Per le strade di Betlemme, in territorio palestinese, mi imbatto in Ibrahim. Ibrahim è un cristiano ortodosso e vive nel quartiere cristiano di Beit Sahour. Indossa una camicia a coste blu e porta un occhiale da vista su di una testa calva. È una guida turistica ma dal 7 ottobre qui di turisti non ce ne sono più. 

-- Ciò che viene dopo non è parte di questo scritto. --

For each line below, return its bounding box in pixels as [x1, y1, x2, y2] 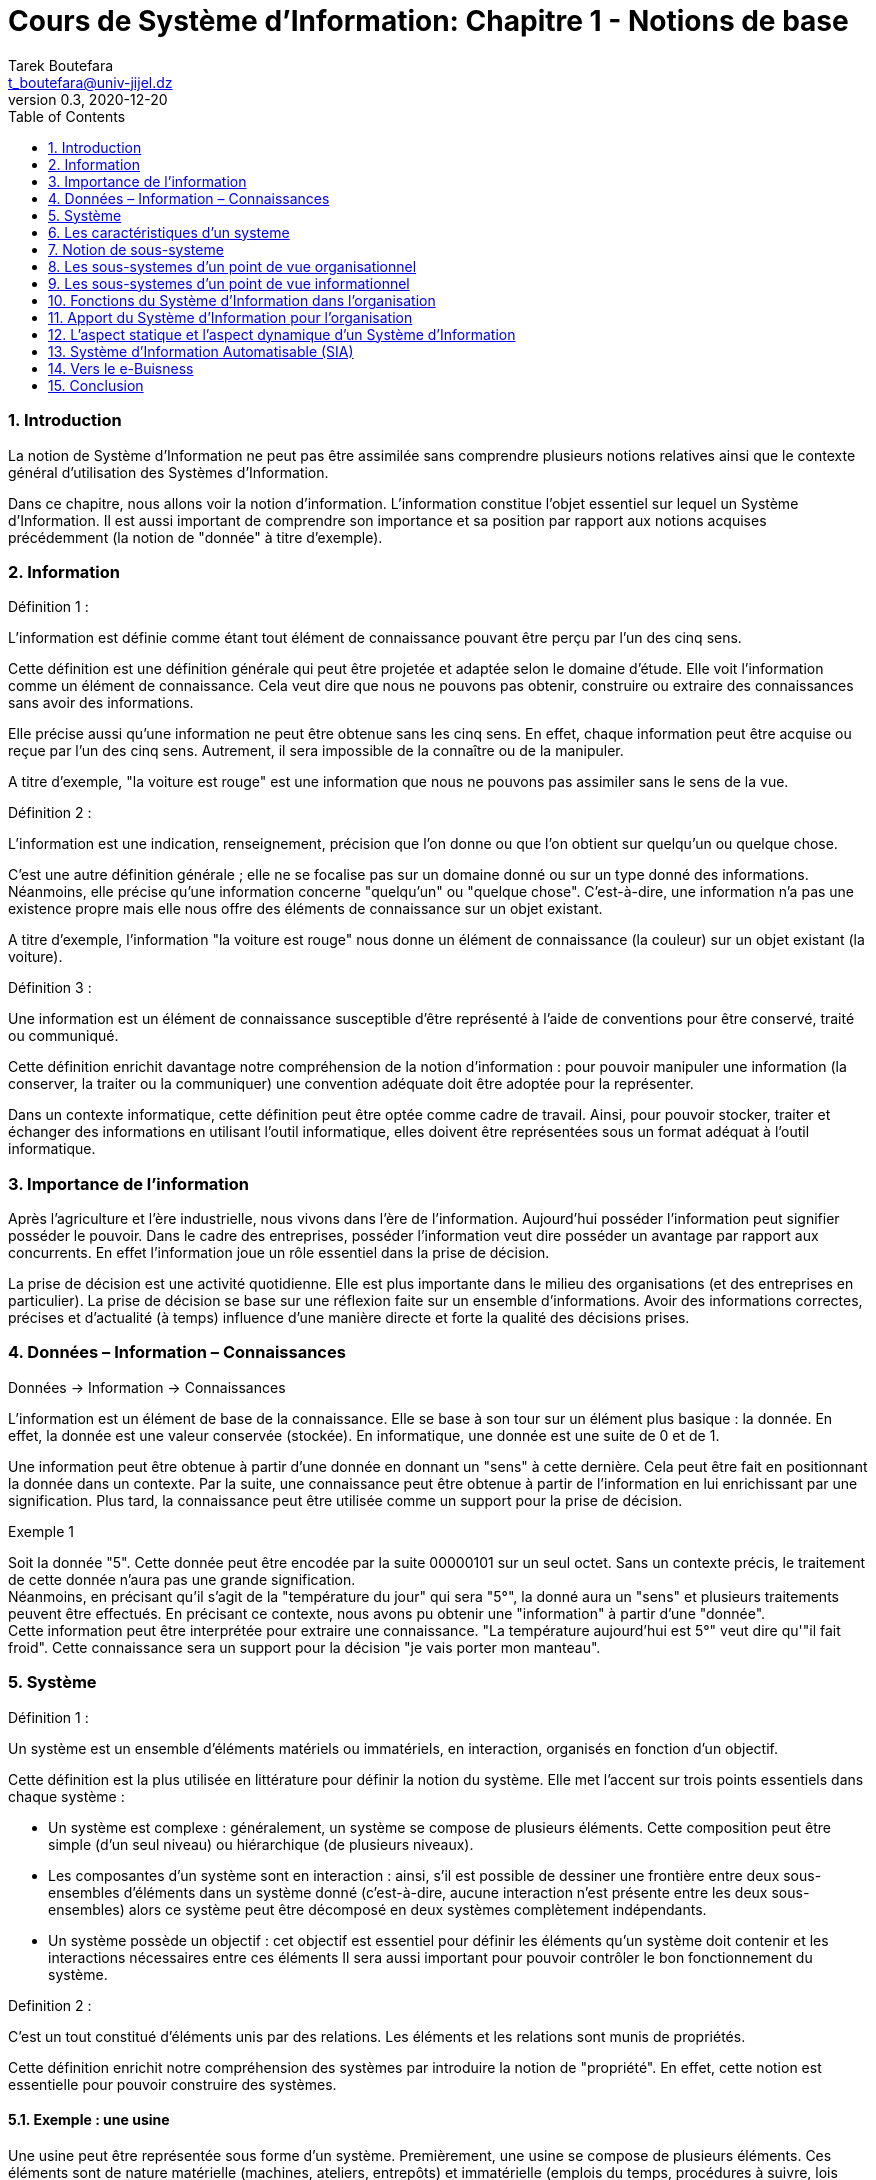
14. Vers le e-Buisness [48, 359, 194, 377]
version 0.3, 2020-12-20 [8, 90, 168, 108]
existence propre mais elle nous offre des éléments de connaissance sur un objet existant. [8, 900, 603, 918]
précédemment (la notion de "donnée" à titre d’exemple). [8, 528, 383, 546]
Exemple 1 [8, 1522, 74, 1540]
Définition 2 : [8, 804, 92, 822]
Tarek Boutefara [8, 56, 114, 74]
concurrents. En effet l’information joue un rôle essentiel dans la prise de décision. [8, 1244, 550, 1261]
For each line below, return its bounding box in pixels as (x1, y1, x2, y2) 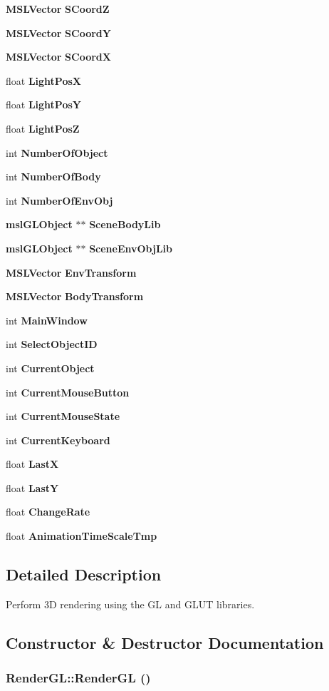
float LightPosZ (6, 121, 80, 135)
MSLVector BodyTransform (6, 289, 144, 304)
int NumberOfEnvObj (6, 193, 113, 208)
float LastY (6, 480, 59, 495)
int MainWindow (6, 312, 88, 327)
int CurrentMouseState (6, 409, 120, 424)
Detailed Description (6, 563, 162, 585)
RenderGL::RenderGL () (6, 669, 151, 687)
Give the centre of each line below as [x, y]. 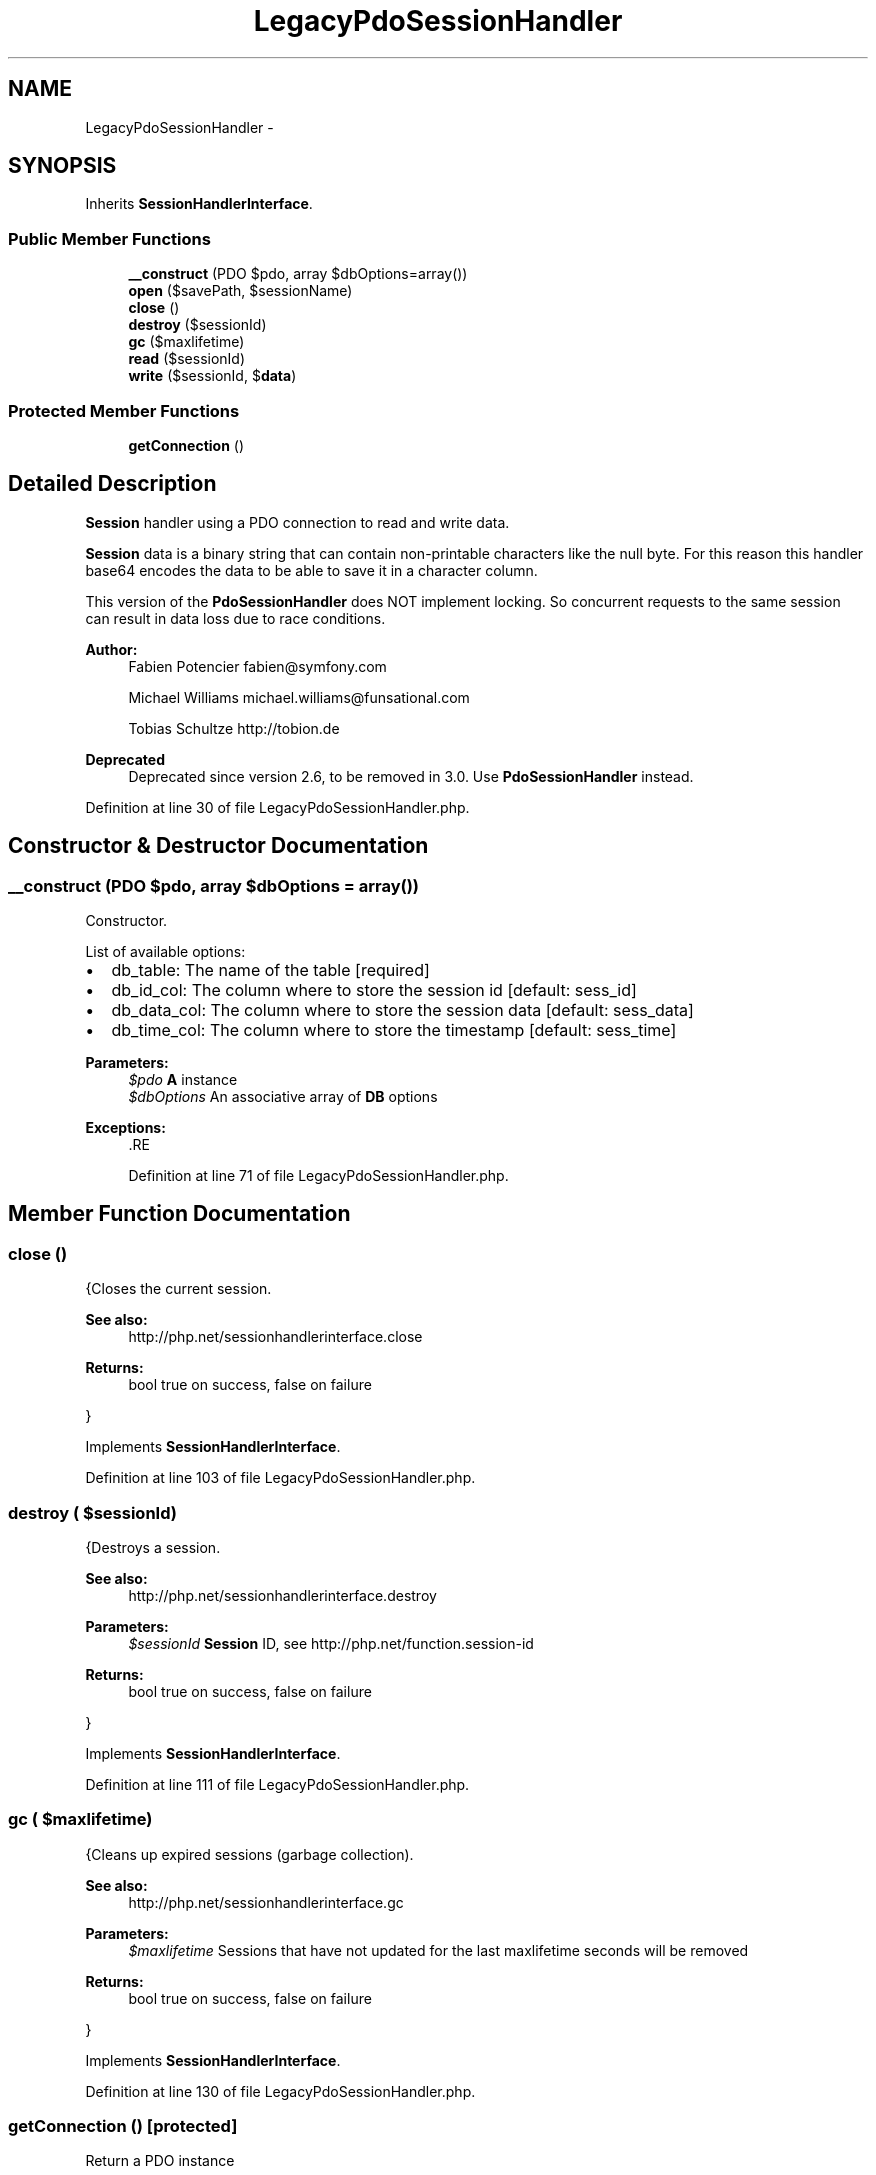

Nonostante le difficoltà e la differenza di appartenenza religiosa, lui sostiene Hamas. “Abu Mazen non rappresenta più il popolo palestinese, è politicamente debole, corrotto, ormai vecchio e non può più dare nulla per la causa palestinese”, ci tiene a dire Ibraim. Gli faccio notare che l'escalation del conflitto lo ha portato ad una condizione di indigenza e che oltre ai civili di Gaza, E ai contadini attaccati da coloni, anche lui sta subendo questa guerra, e proprio lui che non ne fa un discorso religioso dovrebbe volere che finisca al più presto. Ma lui guardandomi con degli occhi grandi, stanchi, mi spiega che lo abbiamo già lasciato a piedi una volta. Se l’occidente negli anni ha relegato molti paesi del sud del mondo a pure mete turistiche, modificando di fatto anche le loro economie, con il Covid, quando per mesi eravamo tutti chiusi nelle nostre case, li abbiamo costretti a guardare oltre, dandogli la convinzione di potercela fare anche senza di noi. Che la guerra duri sei mesi o un anno, ad Ibraim non importa, c’è già passato, è pronto. Purtroppo sono gli interessi economici comuni che mantengono la pace tra i paesi dell’occidente. Ma la polarizzazione del mondo a cui stiamo assistendo non ci aiuta. E come abbiamo deciso di non voler essere dipendenti dal gas russo, congelandogli i conti in banca, bloccando le esportazioni, e impedendo di partecipare a manifestazioni sportive ad atleti russi, adesso ci stiamo schierando apertamente con Israele, senza prima una parola sull’occupazione, alimentando l’arabo-fobia, così stiamo scavando un solco sempre più grande tra noi e loro. Perché loro rappresentano il diverso, senza neanche cercare di comprendere le loro ragioni. E mentre ci perdiamo nei sofismi cercando le differenze tra le democrazie dell’occidente e i regimi del Medio Oriente, finiamo per togliere legittimità alle istanze di Ahmed e di tutti quei palestinesi che cercano la pace quale mezzo di autodeterminazione e nella speranza di elevare la propria condizione.
 
*Mediatore interculturale, scrittore e fotografo freelance, presente nei maggiori scenari di crisi negli ultimi 15 anni: Kossovo, Libano, Filippine, Congo, Palestina, Ucraina.